Data entries
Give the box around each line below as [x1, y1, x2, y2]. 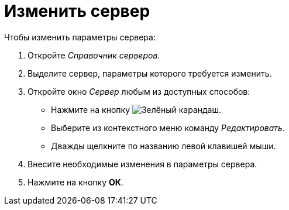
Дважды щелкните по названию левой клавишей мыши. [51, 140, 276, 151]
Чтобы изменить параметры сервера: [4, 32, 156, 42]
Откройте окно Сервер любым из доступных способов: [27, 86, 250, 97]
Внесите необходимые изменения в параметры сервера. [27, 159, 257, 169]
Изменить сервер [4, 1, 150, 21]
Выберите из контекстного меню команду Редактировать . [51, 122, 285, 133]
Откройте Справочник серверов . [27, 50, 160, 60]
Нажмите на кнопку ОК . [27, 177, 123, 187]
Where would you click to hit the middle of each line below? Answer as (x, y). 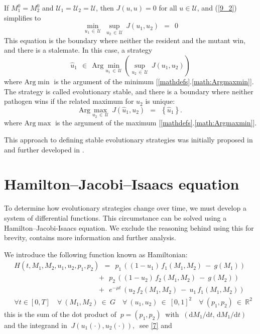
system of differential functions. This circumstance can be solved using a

---

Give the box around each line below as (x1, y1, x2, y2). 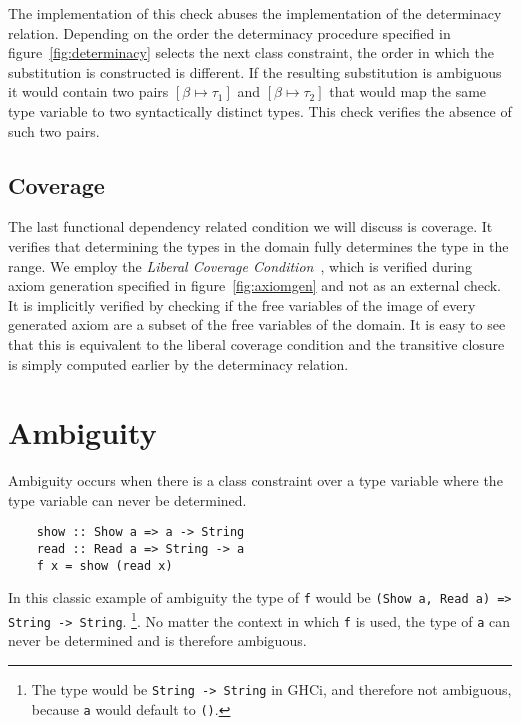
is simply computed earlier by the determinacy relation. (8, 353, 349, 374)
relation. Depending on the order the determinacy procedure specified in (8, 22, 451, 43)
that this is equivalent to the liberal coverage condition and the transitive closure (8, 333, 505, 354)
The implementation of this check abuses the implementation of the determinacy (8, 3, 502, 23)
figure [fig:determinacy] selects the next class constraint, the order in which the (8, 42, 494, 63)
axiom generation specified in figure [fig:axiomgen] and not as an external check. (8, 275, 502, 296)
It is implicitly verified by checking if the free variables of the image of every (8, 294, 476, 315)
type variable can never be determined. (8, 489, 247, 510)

---

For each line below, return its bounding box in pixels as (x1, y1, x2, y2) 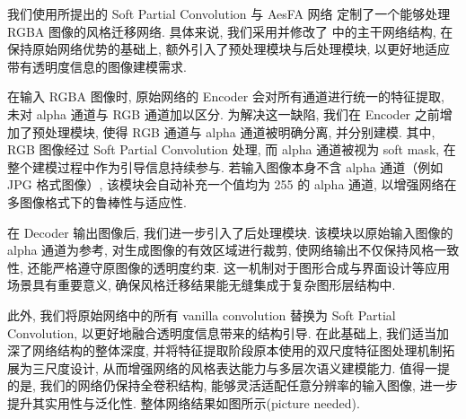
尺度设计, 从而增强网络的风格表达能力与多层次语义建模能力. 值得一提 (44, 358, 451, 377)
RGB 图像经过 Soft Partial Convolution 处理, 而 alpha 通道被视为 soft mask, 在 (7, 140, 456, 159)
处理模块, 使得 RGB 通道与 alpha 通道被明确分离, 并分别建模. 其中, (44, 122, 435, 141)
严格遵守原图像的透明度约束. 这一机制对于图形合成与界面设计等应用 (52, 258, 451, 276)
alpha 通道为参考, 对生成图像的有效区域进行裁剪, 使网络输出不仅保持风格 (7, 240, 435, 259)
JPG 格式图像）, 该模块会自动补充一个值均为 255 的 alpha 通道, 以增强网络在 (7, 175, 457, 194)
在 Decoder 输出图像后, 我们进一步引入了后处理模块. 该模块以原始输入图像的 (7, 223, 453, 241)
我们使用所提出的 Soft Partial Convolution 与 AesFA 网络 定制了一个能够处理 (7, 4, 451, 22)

» **What the exercise asks**:
Using the entries above, give again exactly the lines from the line holding "figure [fig:determinacy] selects" through the line holding "type variable can". Include both end lines and nothing else.

» **Result**:
figure [fig:determinacy] selects the next class constraint, the order in which the (8, 42, 494, 63)
axiom generation specified in figure [fig:axiomgen] and not as an external check. (8, 275, 502, 296)
It is implicitly verified by checking if the free variables of the image of every (8, 294, 476, 315)
type variable can never be determined. (8, 489, 247, 510)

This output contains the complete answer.